- Simplified Chinese: 林彪反革命集团
- Traditional Chinese: 林彪反革命集團

Standard Mandarin
- Hanyu Pinyin: Lín Biāo Fǎngémìng Jítuán

Lin Biao Counter-Revolutionary Clique
- Simplified Chinese: 林彪反党集团
- Traditional Chinese: 林彪反黨集團

Standard Mandarin
- Hanyu Pinyin: Lín Biāo Fǎndǎng Jítuán

= Lin Biao Counter-Revolutionary Clique =

The Lin Biao Counter-Revolutionary Clique or the Lin Biao Anti-Party Clique was the term used during the Cultural Revolution in China to refer to a "clique organization" following the Lin Biao incident. It was mainly composed of Lin Biao, Chen Boda, Ye Qun, Huang Yongsheng, Wu Faxian, Li Zuopeng, Qiu Huizuo, and Lin Liguo. The Chinese Communist Party accused it of colluding with the Jiang Qing Counter-Revolutionary Clique (also known as the Gang of Four) to seize supreme power in China during the Cultural Revolution.

== History ==
Since the plot to assassinate Mao Zedong failed, Lin Biao fled by plane on 13 September 1971. The plane crashed in Undurhaan, Mongolia.  Other key members were also arrested, and the Lin Biao group was crushed.
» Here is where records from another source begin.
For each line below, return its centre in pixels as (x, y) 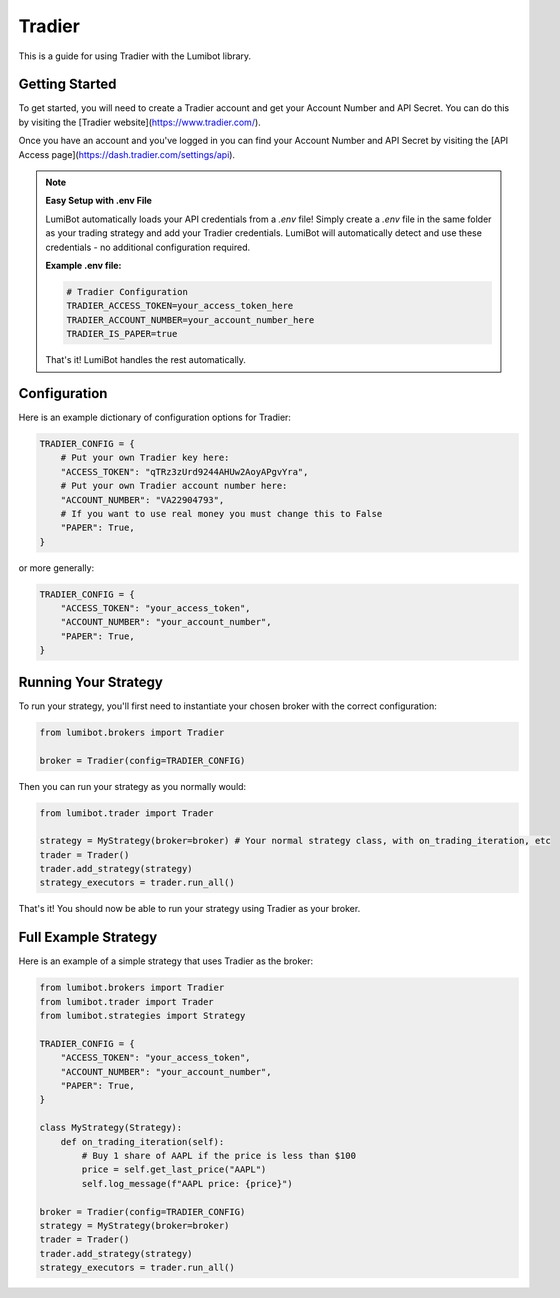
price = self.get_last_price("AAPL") (174, 1169)
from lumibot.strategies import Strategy (142, 1016)
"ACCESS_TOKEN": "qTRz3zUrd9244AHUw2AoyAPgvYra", (184, 471)
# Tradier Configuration (127, 291)
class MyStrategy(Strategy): (111, 1128)
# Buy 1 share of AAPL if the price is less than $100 (219, 1156)
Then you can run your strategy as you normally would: (132, 786)
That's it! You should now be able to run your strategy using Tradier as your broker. (189, 909)
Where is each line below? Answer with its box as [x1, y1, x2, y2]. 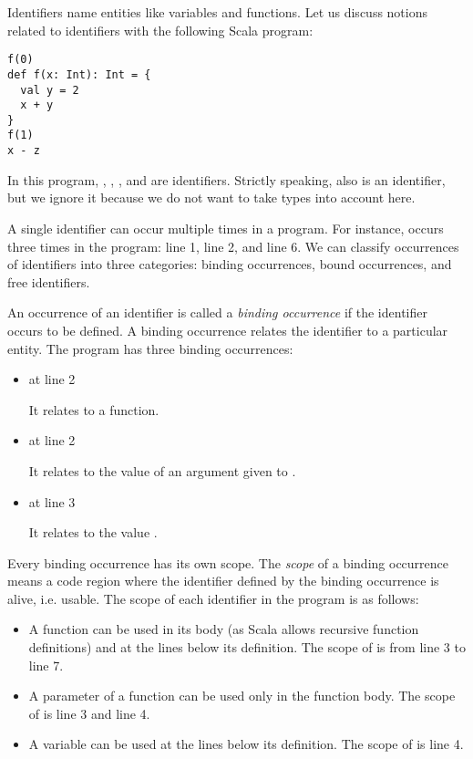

During the Cultural Revolution, due to the Lin Biao incident, the Lin Biao anti-Party clique was described as "representing the interests of the overthrown landlords and bourgeoisie, and representing the desire of the overthrown reactionaries to overthrow the dictatorship of the proletariat and restore the dictatorship of the bourgeoisie".